Phases 2–4 cache their output to disk. Re-running the pipeline after adding new pages only processes the new pages through those phases; everything already cached is skipped.


Installation

pip install data-hydrator

Or from source (with sibling packages):

git clone https://github.com/innerkorehq/data-hydrator
cd data-hydrator
pip install -e .

Requires Python 3.12+.


Quick start

1. Put your scraped pages in scrape_output/

Each file is {page_slug}.json:

{
  "url": "https://shop.example.com/products/nike-air-max-90",
  "html": "<!DOCTYPE html>...",
  "scraped_at": "2024-01-15T10:30:00Z",
  "title": "Nike Air Max 90"
}

2. Set your API key

export ANTHROPIC_API_KEY=sk-ant-...

3. Run

import asyncio
from data_hydrator import HydrationPipeline, HydrationSettings

async def main():
    pipeline = HydrationPipeline(HydrationSettings(site_id="example.com"))
    await pipeline.initialize()
    result = await pipeline.run()
    await pipeline.shutdown()

    print(f"Written : {result.manifest.total_written}")
    print(f"Manifest: {result.manifest_path}")

asyncio.run(main())

Output lands in ./staging/src/content/ ready for Astro.


Configuration

All settings live in HydrationSettings. Every nested model maps to an HYDRATOR_ environment variable prefix.

from data_hydrator import HydrationSettings
from data_hydrator.config import (
    PipelineDirsConfig,
    ResumeConfig,
    SchemaGenConfig,
    URLGenConfig,
    R2Config,
)

settings = HydrationSettings(
    site_id="example.com",

    dirs=PipelineDirsConfig(
        scrape_dir="./scrape_output",   # Phase 2 input
        segmented_dir="./segmented",    # Phase 2 output / Phase 3 input
        classified_dir="./classified",  # Phase 3 output / Phase 4 input
        mapped_dir="./mapped",          # Phase 4 output / Phase 5 input
        staging_dir="./staging",        # Phase 5 output
    ),

    resume=ResumeConfig(
        skip_segmentation_if_cached=True,
        skip_classification_if_cached=True,
        skip_mapping_if_cached=True,
    ),

    schema_gen=SchemaGenConfig(
        model="anthropic/claude-sonnet-4-5",
        unknown_model="anthropic/claude-haiku-4-5",
        representatives_per_type=3,     # HTML examples sent to LLM per type
        unknown_batch_size=20,
    ),

    url_gen=URLGenConfig(
        type_base_paths={
            "collection.product_card": "/products",
            "collection.blog_card":    "/blog",
            "content.article":         "/articles",
        },
        category_min_occurrence=2,      # min pages sharing a URL prefix to form a category
        max_slug_length=80,
    ),

    r2=R2Config(
        bucket_name="my-bucket",
        endpoint_url="https://abc.r2.cloudflarestorage.com",
        access_key_id="...",
        secret_access_key="...",
        public_base_url="https://cdn.example.com",
    ),
)

Environment variables

Every nested field can be set via HYDRATOR_ prefixed env vars using double-underscore for nesting:

HYDRATOR_SITE_ID=example.com
HYDRATOR_DIRS__SCRAPE_DIR=./scrape_output
HYDRATOR_R2__BUCKET_NAME=my-bucket
HYDRATOR_R2__ACCESS_KEY_ID=...
HYDRATOR_SCHEMA_GEN__MODEL=anthropic/claude-opus-4-7

Extraction tracks

Track A — Known types (zero LLM after first run)

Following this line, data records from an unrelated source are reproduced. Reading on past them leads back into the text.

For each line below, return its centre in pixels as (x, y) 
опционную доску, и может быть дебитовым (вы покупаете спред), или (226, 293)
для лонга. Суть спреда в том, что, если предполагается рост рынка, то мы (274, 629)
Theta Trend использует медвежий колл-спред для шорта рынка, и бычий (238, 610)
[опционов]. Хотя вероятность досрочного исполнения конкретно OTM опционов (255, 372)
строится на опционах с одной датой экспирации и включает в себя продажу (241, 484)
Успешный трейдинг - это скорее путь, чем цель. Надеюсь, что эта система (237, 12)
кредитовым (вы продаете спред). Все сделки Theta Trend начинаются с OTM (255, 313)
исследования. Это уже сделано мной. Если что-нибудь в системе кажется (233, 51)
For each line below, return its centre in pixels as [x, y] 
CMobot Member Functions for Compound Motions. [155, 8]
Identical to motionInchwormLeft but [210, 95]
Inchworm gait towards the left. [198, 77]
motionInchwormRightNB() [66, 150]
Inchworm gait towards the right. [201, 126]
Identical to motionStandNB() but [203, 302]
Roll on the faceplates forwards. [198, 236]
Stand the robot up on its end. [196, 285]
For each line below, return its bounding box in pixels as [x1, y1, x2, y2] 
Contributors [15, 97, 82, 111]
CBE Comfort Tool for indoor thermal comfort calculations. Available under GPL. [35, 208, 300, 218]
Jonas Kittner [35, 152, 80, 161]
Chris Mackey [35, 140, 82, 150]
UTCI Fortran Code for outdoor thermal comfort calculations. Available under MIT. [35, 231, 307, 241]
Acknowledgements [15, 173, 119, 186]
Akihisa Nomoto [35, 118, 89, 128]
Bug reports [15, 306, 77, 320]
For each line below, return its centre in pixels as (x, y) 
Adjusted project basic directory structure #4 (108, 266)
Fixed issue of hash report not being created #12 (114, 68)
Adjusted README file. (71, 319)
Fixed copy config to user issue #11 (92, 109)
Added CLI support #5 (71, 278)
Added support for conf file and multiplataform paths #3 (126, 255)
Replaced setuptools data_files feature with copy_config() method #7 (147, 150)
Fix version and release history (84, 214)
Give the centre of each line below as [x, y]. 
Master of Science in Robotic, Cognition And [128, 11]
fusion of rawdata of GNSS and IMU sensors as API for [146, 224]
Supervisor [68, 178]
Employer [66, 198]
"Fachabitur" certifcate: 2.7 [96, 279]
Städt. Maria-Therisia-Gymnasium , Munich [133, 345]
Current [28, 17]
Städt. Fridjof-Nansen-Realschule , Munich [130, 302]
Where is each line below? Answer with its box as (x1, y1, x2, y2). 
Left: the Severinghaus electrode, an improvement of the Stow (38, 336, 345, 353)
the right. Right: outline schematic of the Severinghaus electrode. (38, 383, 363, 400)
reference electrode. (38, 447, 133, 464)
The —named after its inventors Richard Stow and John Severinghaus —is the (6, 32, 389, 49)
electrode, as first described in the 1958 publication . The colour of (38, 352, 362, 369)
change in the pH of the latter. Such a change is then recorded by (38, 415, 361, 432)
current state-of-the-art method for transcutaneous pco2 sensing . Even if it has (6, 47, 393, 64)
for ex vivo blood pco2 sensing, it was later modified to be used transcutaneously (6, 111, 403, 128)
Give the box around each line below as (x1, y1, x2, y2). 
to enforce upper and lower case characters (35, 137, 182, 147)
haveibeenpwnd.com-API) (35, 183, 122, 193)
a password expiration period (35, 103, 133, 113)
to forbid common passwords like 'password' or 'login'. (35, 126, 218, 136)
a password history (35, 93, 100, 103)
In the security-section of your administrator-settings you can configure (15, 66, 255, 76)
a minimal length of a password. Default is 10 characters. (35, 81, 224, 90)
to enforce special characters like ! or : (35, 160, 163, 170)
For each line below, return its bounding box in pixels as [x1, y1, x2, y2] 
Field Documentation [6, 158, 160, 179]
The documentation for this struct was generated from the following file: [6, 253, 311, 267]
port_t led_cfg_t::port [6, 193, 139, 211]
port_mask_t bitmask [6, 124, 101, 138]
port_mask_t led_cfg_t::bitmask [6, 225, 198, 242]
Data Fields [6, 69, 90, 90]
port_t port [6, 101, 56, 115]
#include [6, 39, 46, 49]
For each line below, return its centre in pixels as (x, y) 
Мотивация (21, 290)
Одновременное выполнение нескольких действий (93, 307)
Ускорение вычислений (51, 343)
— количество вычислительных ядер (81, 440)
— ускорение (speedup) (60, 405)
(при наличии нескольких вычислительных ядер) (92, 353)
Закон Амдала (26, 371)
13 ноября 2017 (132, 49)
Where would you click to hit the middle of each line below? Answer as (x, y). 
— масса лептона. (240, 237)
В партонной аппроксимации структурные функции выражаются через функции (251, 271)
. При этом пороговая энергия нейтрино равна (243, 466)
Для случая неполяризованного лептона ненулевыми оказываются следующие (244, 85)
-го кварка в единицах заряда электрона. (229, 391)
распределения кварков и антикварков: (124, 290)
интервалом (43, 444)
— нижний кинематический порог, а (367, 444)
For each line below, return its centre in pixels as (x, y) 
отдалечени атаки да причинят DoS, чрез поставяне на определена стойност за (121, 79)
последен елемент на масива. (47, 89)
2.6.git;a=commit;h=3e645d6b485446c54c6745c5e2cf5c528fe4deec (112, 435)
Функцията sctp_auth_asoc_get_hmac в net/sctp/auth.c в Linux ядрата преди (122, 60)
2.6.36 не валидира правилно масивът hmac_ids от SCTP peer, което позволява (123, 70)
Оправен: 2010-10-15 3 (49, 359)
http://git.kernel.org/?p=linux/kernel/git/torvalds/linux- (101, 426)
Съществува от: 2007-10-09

For any ComponentType that is not UNKNOWN and not a content type.

  • On first run: one LLM batch call generates CSS selectors for all known types at once.
  • Schemas are cached to .cache/extraction_schemas/{site_id}/{type}.json.
  • All subsequent extractions use only BeautifulSoup — no LLM.

Track B — Content types (zero LLM after first run)

For types matching content.*, collection.blog*, collection.news*.

Same schema generation as Track A, but extraction strips noise elements and converts the content container to Markdown via markdownify. Output goes into the body_markdown of a .md file with YAML frontmatter.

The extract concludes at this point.